Be sure not to confuse these types of errors with collisions. To determine this, you'll need to obtain a more advanced application or tool to break up the different types of errors into the likes of carrier, collisions, protocol, and so forth or use the TCP and IP Performance Monitoring counters available. These two elements will provide TCP and IP monitoring that includes factors such as connection failures, correct datagrams, and socket retries. This may be helpful if you're trying to diagnose problems with your WebSphere application server dropping connections from a remote system (for example, running out of available local sockets).

If you're on a network that's based on a switched infrastructure (switched as opposed to shared via a hub) and you see errors increasing, chances are that the problem is a legitimate concern. Collisions are rare on switched networks but are common on shared networks.

A Word About Autosensing Configurations

Many network interface cards and switches support a setting known as Auto-Negotiate or Autosensing configuration.

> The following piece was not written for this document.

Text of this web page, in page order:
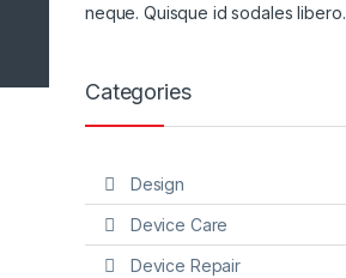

This allows your network hardware to determine the optimal settings of your network infrastructure and autoconfigure the settings.

Although this is great for desktop or laptop computer network environments, for server environments this is a poor networking implementation or design. Using autonegotiated configurations can lead to performance and availability issues under high-load environments or when networking manufacturers' equipment isn't fully compatible with one another.

Always configure your network interface cards and network switches to force a particular network configuration, including duplex settings and network fabric speed.

Network Utilization: Windows

As you saw previously, activating monitoring for network analysis under a Windows environment is straightforward. Looking at Figure 13-7 again, in order to activate network utilization monitoring, instead of selecting the Packets Outbound Errors and Packets Received Errors counters, select Bytes Total/sec counter.

This counter will give you an approximate utilization reading of your network interface. Be sure to change the scale of your plotting to 1 to ensure that you can match the network traffic against a 100 percent graph.

Networking in Windows is no different from Unix. In other words, network utilization shouldn't exceed 40 percent for sustained periods of time, and you should look at additional network interfaces or a faster network infrastructure if this limit starts to become a common occurrence.

Figure 13-8 shows example output from the Performance tool where a WebSphere application server is running in a Windows 2000 Server environment. The lab network for this example is a 10Mbps shared network environment.

Figure 13-8: Network utilization output

If you look at the bottom of the figure, you'll see these four key values:

Last
Average
Minimum
Maximum

These values are helpful to get the accurate reading of the network's utilization statistics. You'll also see a fifth element, Duration. This final field is useful if you're tracking against a time factor. For example, it's useful to determine the number of collisions over a specific period of time.

Tip	Remember to use the Log Report view of the Performance tool. This will allow you to view multiple systems at the same time (multiple WebSphere servers in a cluster, for example) to compare, log, and study the network statistics in a list format.